It’s not supposed to happen. You are supposed to be this objective data collecting machine. When I worked as a researcher at a youth drug and alcohol centre, people would comment “Oh that must be tough”. Well it kind of wasn’t. I was sitting at my desk, just crunching numbers, collecting data from other practitioners, and publishing papers and reports. And even though the findings were devastating, I didn’t have the young woman in front of me, telling me her story, a story of challenge, abuse, self-harm, drug use, and hopefully hope. I never spoke to clients or listened to their stories, it wasn’t part of my job. (Read my co-author and colleague Kat Daley’s work—her supervisor cried at the launch of her book.)

My PhD research is exploring how economic abuse manifests in young adult relationships. My first paper was based on the analysis of ABS survey data from 17,050 adults. The next phase of my PhD takes me out of my analytical comfort zone: narrative interviews with young adults who have experienced economic abuse. Their narratives usually start with the money issues, but these are never in isolation from the emotional manipulation and abuse, the control, the threat of physical or verbal abuse, and in some cases savage physical attacks. For the majority, it’s the first time they have told their stories— they are not engaged in the service systems—they’ve responded to a research recruitment advertisement. It’s the first time too that I’m hearing their stories. Young women terrorised, living in war-zone conditions, but living with hope that the relationship will work, that their children will have an intact family. They all have hopes for the future. They all have goals and are kicking them, despite—or because of—the experiences they have had. This is when it gets emotional for me, I’ve realised. Every young person should be filled with their dreams and hopes for the future, not abuse, violence and control.

Research interviewing can be emotionally distressing.
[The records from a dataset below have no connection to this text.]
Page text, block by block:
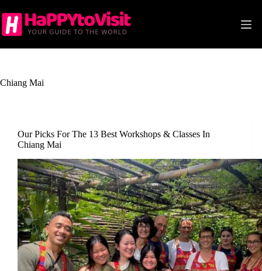
to
content
Chiang Mai
Our Picks For The 13 Best Workshops & Classes In
Chiang Mai
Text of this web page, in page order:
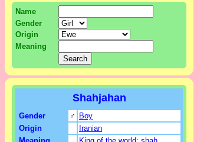
Name
Gender
Origin
Meaning
Shahjahan
Gender ♂
Boy
Origin
Iranian
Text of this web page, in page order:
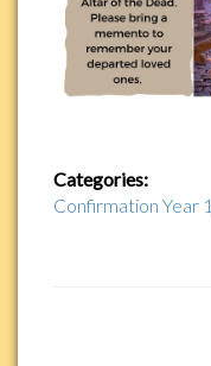
Categories:
Confirmation Year 1
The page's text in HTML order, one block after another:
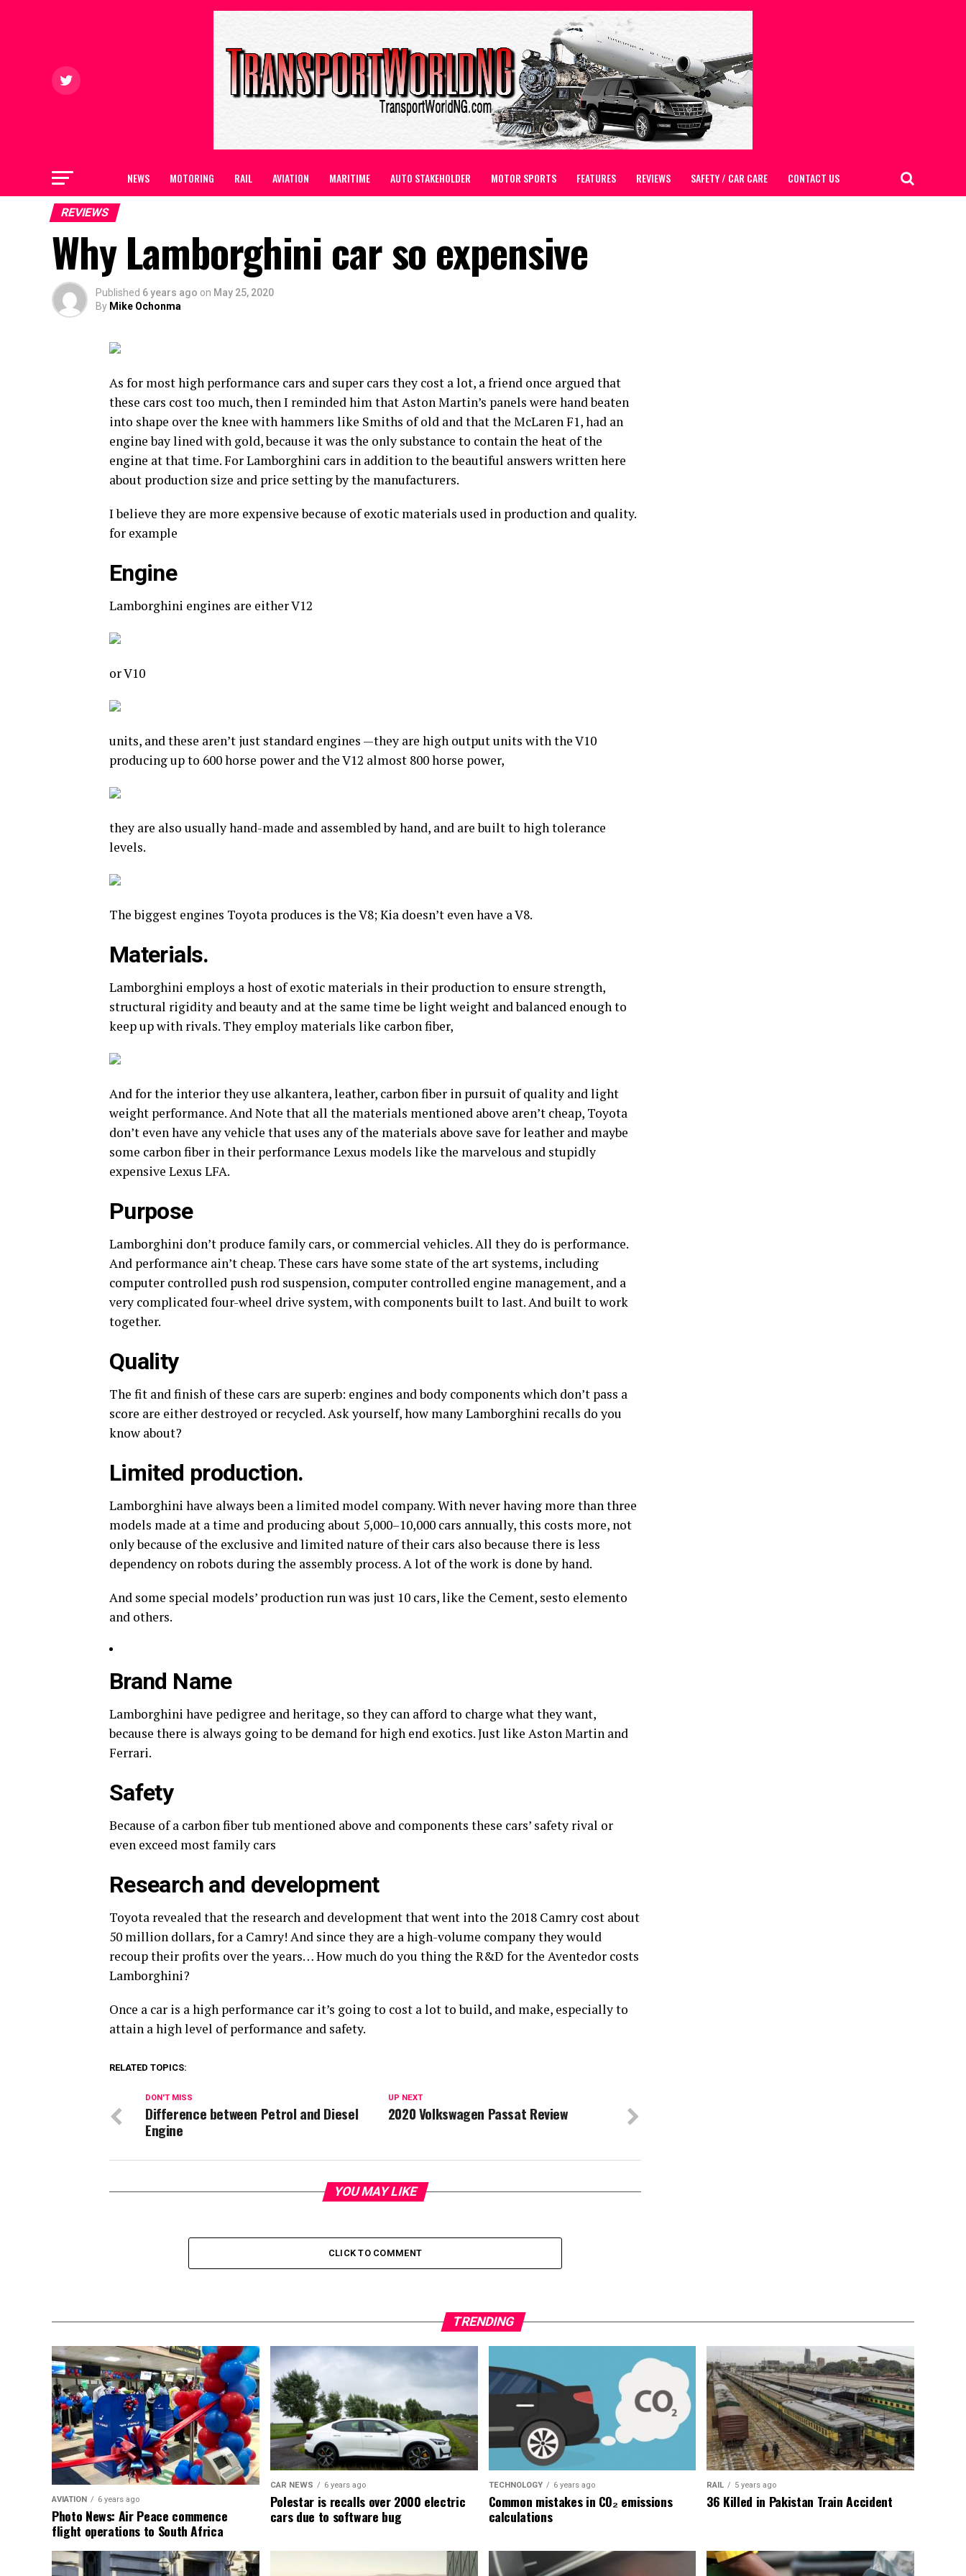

I suspect most people don’t tell their supervisors or colleagues that they may have cried or choked up because of embarrassment or shame.
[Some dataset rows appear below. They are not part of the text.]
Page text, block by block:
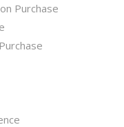
Purchase
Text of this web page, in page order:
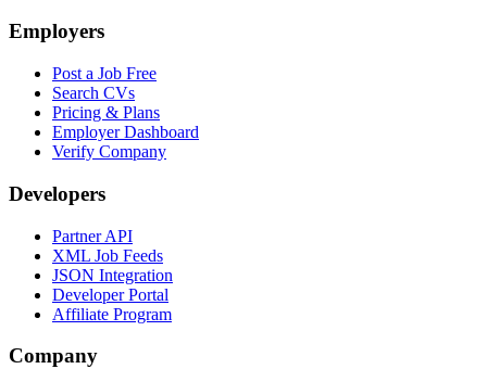
Employers
Post a Job Free
Search CVs
Pricing & Plans
Employer Dashboard
Verify Company
Developers
Partner API
XML Job Feeds
JSON Integration
Developer Portal
Affiliate Program
Company
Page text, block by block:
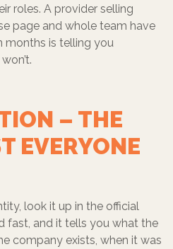
roles. A provider selling
page and whole team have
months is telling you
– THE
EVERYONE
look it up in the official
fast, and it tells you what the
company exists, when it was
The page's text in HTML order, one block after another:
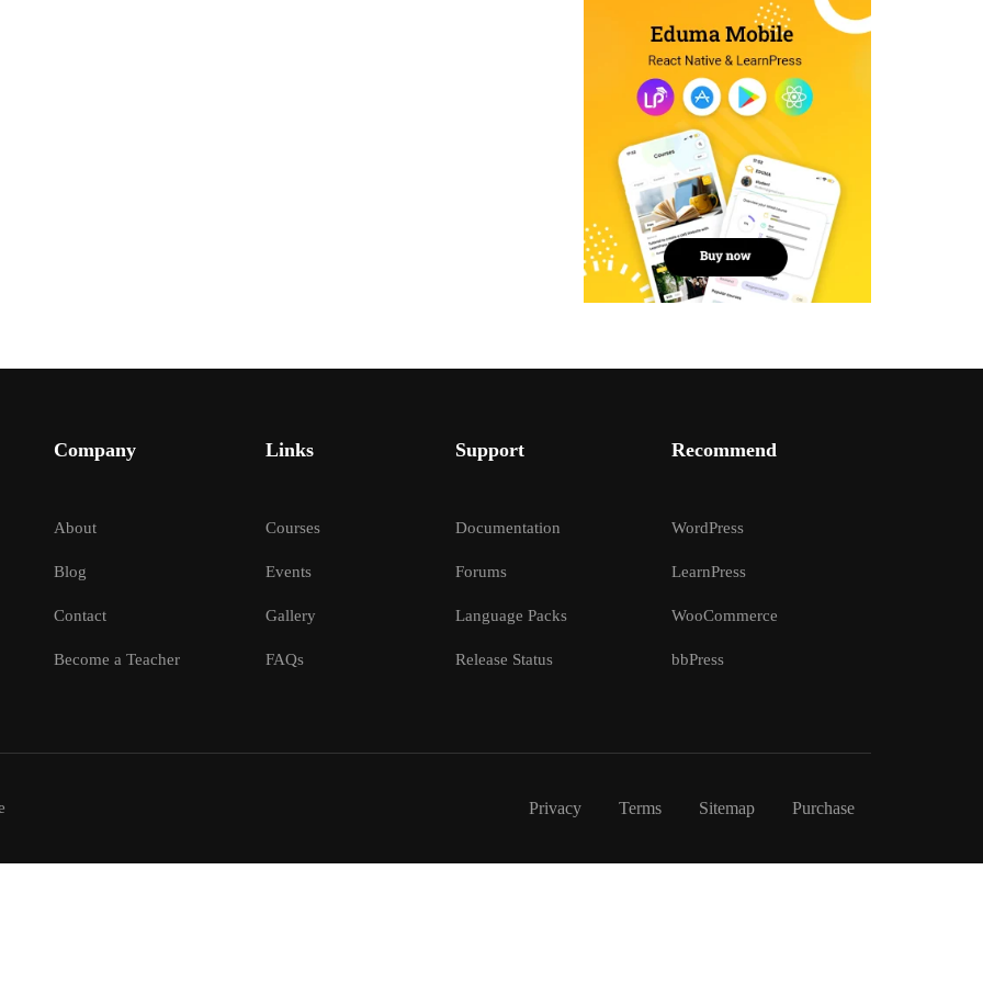
Company
About
Blog
Contact
Become a Teacher
Links
Courses
Events
Gallery
FAQs
Support
Documentation
Forums
Language Packs
Release Status
Recommend
WordPress
LearnPress
WooCommerce
bbPress
Privacy Terms Sitemap Purchase
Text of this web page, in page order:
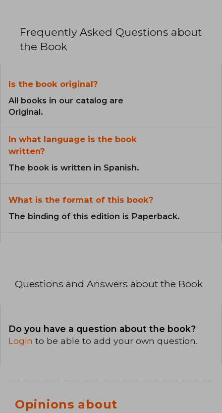
Frequently Asked Questions about
the Book
Is the book original?
All books in our catalog are
Original.
In what language is the book
written?
The book is written in Spanish.
What is the format of this book?
The binding of this edition is Paperback.
Questions and Answers about the Book
Do you have a question about the book?
Login to be able to add your own question.
Opinions about
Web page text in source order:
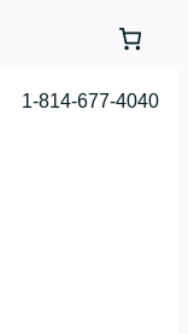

There are important ethical and supervisory mechanisms that need to be in place when you are researching sensitive topics. Students, supervisors and seasoned researchers shouldn’t fear crying or tearing up in the research interview. If in doubt, read Kathleen Cowles’ powerful work. We hold back discussion of this issue, as much as we try to hold back the tears: trying to be “big” researchers. The possibility of crying in this context needs to become part of the discussion around “managing interviewer risk”, beyond the advice of “whatever you do, don’t cry”.

So if the toe wigging and tongue biting are not working, and you find yourself tearing up during an interview, it’s important not to be hard on yourself. While you may think your “research participant” might find it odd, or you find it embarrassing, it is often viewed in a positive light by the person that you’re with. Interviewer crying reminds and confirms for us, and the people that we are interviewing, that what they have endured was a traumatic and emotional experience. It’s not just data, it’s their full and emotional life.

I’m curious if other PhDs have cried during an interview when a comment touched a raw nerve. I’d love to hear about other people’s experiences. How was crying received by the participant?  Did you tell your supervisor/colleague/mentor and how did they react?

 

Image credit: Flickr Commons: Guy Mayer

About pat thomson

Pat Thomson is Professor of Education in the School of Education, The University of Nottingham, UK
This entry was posted in Emotion, emotional research, interview, interviews, research, Uncategorized and tagged , , , . Bookmark the permalink.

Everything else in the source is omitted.